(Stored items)

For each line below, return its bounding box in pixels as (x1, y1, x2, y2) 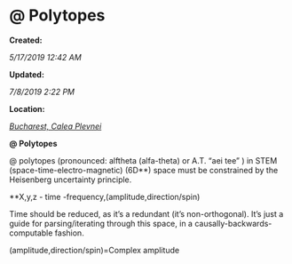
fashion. (54, 228, 84, 238)
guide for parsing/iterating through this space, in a (9, 218, 193, 228)
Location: (9, 103, 45, 114)
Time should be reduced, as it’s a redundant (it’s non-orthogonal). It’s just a (9, 208, 284, 219)
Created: (9, 35, 43, 45)
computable (9, 228, 53, 238)
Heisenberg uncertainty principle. (9, 174, 132, 185)
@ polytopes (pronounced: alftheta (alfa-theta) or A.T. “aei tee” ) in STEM (9, 155, 278, 165)
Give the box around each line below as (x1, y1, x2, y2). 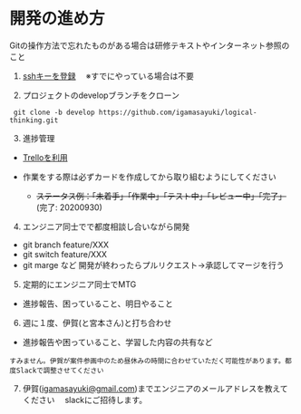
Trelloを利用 (22, 151, 68, 163)
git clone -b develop (13, 108, 95, 117)
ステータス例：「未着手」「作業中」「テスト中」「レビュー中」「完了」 (35, 190, 287, 201)
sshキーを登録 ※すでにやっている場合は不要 (22, 70, 195, 82)
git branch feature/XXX (22, 239, 110, 250)
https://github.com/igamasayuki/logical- (98, 108, 257, 117)
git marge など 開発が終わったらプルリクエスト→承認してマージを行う (22, 259, 285, 270)
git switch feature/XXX (22, 248, 107, 259)
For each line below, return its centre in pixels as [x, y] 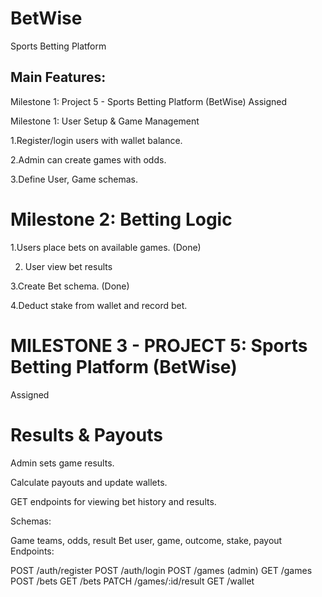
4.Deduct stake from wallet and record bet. [99, 305]
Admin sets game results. [62, 463]
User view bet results [68, 266]
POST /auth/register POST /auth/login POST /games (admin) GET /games [161, 570]
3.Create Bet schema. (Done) [70, 286]
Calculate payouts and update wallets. [89, 482]
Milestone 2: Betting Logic [121, 219]
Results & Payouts [86, 434]
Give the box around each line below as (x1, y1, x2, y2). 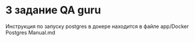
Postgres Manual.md (5, 29, 56, 36)
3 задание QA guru (5, 3, 101, 17)
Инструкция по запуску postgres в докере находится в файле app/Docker (5, 23, 189, 30)
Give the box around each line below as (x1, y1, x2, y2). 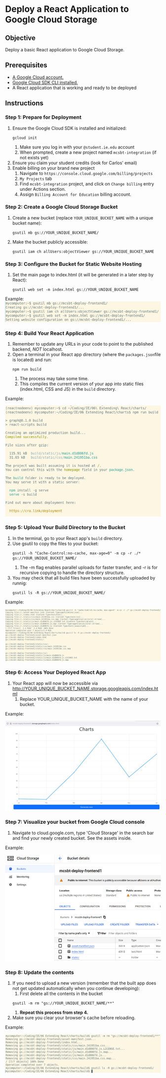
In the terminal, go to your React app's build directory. (12, 535, 124, 541)
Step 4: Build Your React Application (5, 330, 94, 337)
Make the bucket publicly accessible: (12, 239, 88, 245)
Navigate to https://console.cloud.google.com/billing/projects (19, 170, 153, 176)
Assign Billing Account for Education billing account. (19, 191, 132, 197)
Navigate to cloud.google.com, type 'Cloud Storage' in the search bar (12, 830, 154, 836)
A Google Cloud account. (12, 74, 64, 80)
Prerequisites (5, 61, 47, 70)
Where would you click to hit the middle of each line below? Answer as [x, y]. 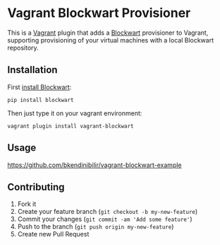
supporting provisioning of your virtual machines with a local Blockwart [110, 40]
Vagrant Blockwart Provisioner [99, 13]
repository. [23, 47]
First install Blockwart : [39, 87]
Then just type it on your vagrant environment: [75, 113]
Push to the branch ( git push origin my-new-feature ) [96, 227]
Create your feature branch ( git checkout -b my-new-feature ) [108, 212]
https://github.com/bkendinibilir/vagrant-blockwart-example [94, 165]
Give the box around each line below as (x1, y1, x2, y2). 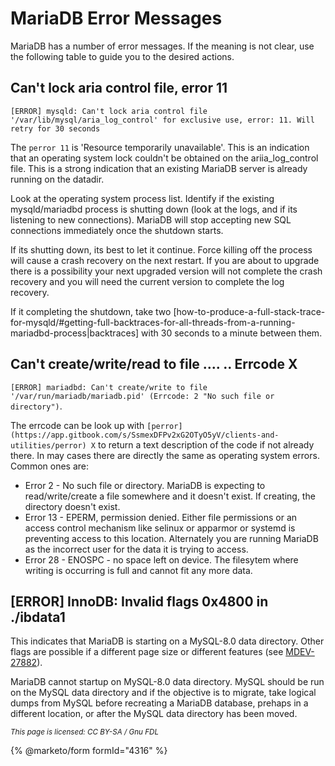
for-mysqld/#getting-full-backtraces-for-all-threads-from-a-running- (10, 316, 296, 328)
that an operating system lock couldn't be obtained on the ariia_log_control (10, 152, 319, 164)
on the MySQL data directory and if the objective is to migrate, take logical (10, 687, 317, 699)
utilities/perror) (10, 440, 87, 451)
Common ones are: (10, 460, 90, 472)
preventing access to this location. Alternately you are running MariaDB (24, 532, 319, 544)
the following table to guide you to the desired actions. (10, 50, 235, 62)
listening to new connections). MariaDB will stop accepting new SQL (10, 213, 292, 226)
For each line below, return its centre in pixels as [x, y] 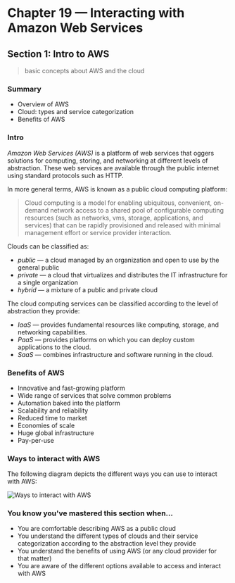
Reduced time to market [52, 418]
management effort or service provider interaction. [98, 232]
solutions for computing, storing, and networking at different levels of [108, 161]
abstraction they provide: [44, 311]
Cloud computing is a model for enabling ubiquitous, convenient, [118, 203]
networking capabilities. [52, 332]
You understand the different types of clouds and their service [108, 536]
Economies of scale [46, 425]
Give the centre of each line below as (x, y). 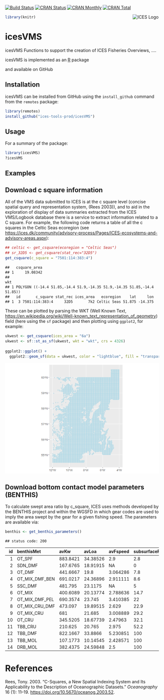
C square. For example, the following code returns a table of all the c (74, 223)
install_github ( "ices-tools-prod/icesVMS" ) (50, 116)
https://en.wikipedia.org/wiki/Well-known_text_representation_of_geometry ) (81, 316)
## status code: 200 (26, 541)
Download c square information (54, 190)
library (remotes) (23, 111)
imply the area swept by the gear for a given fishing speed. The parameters (81, 517)
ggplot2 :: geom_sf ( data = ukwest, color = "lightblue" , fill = (74, 357)
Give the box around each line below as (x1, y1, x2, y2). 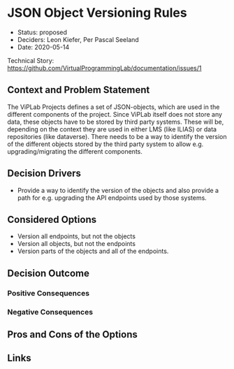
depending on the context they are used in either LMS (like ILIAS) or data (7, 124, 217, 133)
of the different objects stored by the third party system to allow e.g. (7, 140, 204, 148)
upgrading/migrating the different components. (7, 147, 143, 155)
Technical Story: (7, 56, 54, 64)
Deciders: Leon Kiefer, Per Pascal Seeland (17, 35, 140, 43)
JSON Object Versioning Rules (7, 5, 187, 21)
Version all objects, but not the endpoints (17, 240, 136, 248)
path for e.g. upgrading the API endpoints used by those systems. (17, 194, 207, 202)
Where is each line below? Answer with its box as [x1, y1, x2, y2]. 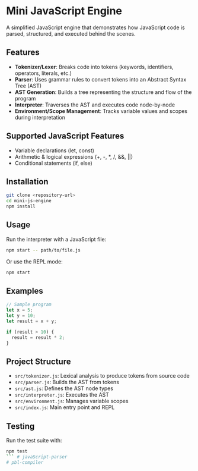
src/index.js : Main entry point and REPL [14, 404, 115, 411]
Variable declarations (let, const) [14, 147, 95, 154]
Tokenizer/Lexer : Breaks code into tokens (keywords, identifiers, [14, 63, 174, 70]
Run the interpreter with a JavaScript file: [6, 235, 107, 243]
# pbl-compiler [6, 459, 44, 465]
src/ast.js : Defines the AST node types [14, 385, 114, 392]
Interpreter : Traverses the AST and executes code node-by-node [14, 101, 175, 108]
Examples [6, 285, 43, 296]
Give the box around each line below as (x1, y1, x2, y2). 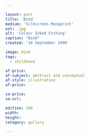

**Task to complete:** The reply must hold every line above exactly as written and none of the pictures.

**Solution below:**
For each line below, return its bounding box in pixels as (x1, y1, x2, y2) 
fashion. (54, 228, 84, 238)
guide for parsing/iterating through this space, in a (9, 218, 193, 228)
Location: (9, 103, 45, 114)
Time should be reduced, as it’s a redundant (it’s non-orthogonal). It’s just a (9, 208, 284, 219)
Created: (9, 35, 43, 45)
computable (9, 228, 53, 238)
Heisenberg uncertainty principle. (9, 174, 132, 185)
@ polytopes (pronounced: alftheta (alfa-theta) or A.T. “aei tee” ) in STEM (9, 155, 278, 165)
Give the box around each line below as (x1, y1, x2, y2). 
Trelloを利用 (22, 151, 68, 163)
git clone -b develop (13, 108, 95, 117)
ステータス例：「未着手」「作業中」「テスト中」「レビュー中」「完了」 (35, 190, 287, 201)
sshキーを登録 ※すでにやっている場合は不要 (22, 70, 195, 82)
git branch feature/XXX (22, 239, 110, 250)
https://github.com/igamasayuki/logical- (98, 108, 257, 117)
git marge など 開発が終わったらプルリクエスト→承認してマージを行う (22, 259, 285, 270)
git switch feature/XXX (22, 248, 107, 259)
For each line below, return its centre in pixels as [x, y] 
4.Deduct stake from wallet and record bet. [99, 305]
Admin sets game results. [62, 463]
User view bet results [68, 266]
POST /auth/register POST /auth/login POST /games (admin) GET /games [161, 570]
3.Create Bet schema. (Done) [70, 286]
Calculate payouts and update wallets. [89, 482]
Milestone 2: Betting Logic [121, 219]
Results & Payouts [86, 434]
Give the box around each line below as (x1, y1, x2, y2). 
Postgres Manual.md (5, 29, 56, 36)
3 задание QA guru (5, 3, 101, 17)
Инструкция по запуску postgres в докере находится в файле app/Docker (5, 23, 189, 30)
Give the box around each line below as (x1, y1, x2, y2). 
In the terminal, go to your React app's build directory. (12, 535, 124, 541)
Step 4: Build Your React Application (5, 330, 94, 337)
Make the bucket publicly accessible: (12, 239, 88, 245)
Navigate to https://console.cloud.google.com/billing/projects (19, 170, 153, 176)
Assign Billing Account for Education billing account. (19, 191, 132, 197)
Navigate to cloud.google.com, type 'Cloud Storage' in the search bar (12, 830, 154, 836)
A Google Cloud account. (12, 74, 64, 80)
Prerequisites (5, 61, 47, 70)
Where would you click to hit the middle of each line below? Answer as [x, y]. 
supporting provisioning of your virtual machines with a local Blockwart [110, 40]
Vagrant Blockwart Provisioner [99, 13]
repository. [23, 47]
First install Blockwart : [39, 87]
Then just type it on your vagrant environment: [75, 113]
Push to the branch ( git push origin my-new-feature ) [96, 227]
Create your feature branch ( git checkout -b my-new-feature ) [108, 212]
https://github.com/bkendinibilir/vagrant-blockwart-example [94, 165]
Give the box around each line below as (x1, y1, x2, y2). 
for-mysqld/#getting-full-backtraces-for-all-threads-from-a-running- (10, 316, 296, 328)
that an operating system lock couldn't be obtained on the ariia_log_control (10, 152, 319, 164)
on the MySQL data directory and if the objective is to migrate, take logical (10, 687, 317, 699)
utilities/perror) (10, 440, 87, 451)
Common ones are: (10, 460, 90, 472)
preventing access to this location. Alternately you are running MariaDB (24, 532, 319, 544)
the following table to guide you to the desired actions. (10, 50, 235, 62)
listening to new connections). MariaDB will stop accepting new SQL (10, 213, 292, 226)
For each line below, return its centre in pixels as [x, y] 
Reduced time to market [52, 418]
management effort or service provider interaction. [98, 232]
solutions for computing, storing, and networking at different levels of [108, 161]
abstraction they provide: [44, 311]
Cloud computing is a model for enabling ubiquitous, convenient, [118, 203]
networking capabilities. [52, 332]
You understand the different types of clouds and their service [108, 536]
Economies of scale [46, 425]
Give the centre of each line below as (x, y). 
C square. For example, the following code returns a table of all the c (74, 223)
install_github ( "ices-tools-prod/icesVMS" ) (50, 116)
https://en.wikipedia.org/wiki/Well-known_text_representation_of_geometry ) (81, 316)
## status code: 200 (26, 541)
Download c square information (54, 190)
library (remotes) (23, 111)
imply the area swept by the gear for a given fishing speed. The parameters (81, 517)
ggplot2 :: geom_sf ( data = ukwest, color = "lightblue" , fill = (74, 357)
Give the box around each line below as (x1, y1, x2, y2). 
depending on the context they are used in either LMS (like ILIAS) or data (7, 124, 217, 133)
of the different objects stored by the third party system to allow e.g. (7, 140, 204, 148)
upgrading/migrating the different components. (7, 147, 143, 155)
Technical Story: (7, 56, 54, 64)
Deciders: Leon Kiefer, Per Pascal Seeland (17, 35, 140, 43)
JSON Object Versioning Rules (7, 5, 187, 21)
Version all objects, but not the endpoints (17, 240, 136, 248)
path for e.g. upgrading the API endpoints used by those systems. (17, 194, 207, 202)
Where is each line below? Answer with its box as [x1, y1, x2, y2]. 
src/index.js : Main entry point and REPL [14, 404, 115, 411]
Variable declarations (let, const) [14, 147, 95, 154]
Tokenizer/Lexer : Breaks code into tokens (keywords, identifiers, [14, 63, 174, 70]
Run the interpreter with a JavaScript file: [6, 235, 107, 243]
# pbl-compiler [6, 459, 44, 465]
src/ast.js : Defines the AST node types [14, 385, 114, 392]
Interpreter : Traverses the AST and executes code node-by-node [14, 101, 175, 108]
Examples [6, 285, 43, 296]
Give the box around each line below as (x1, y1, x2, y2). 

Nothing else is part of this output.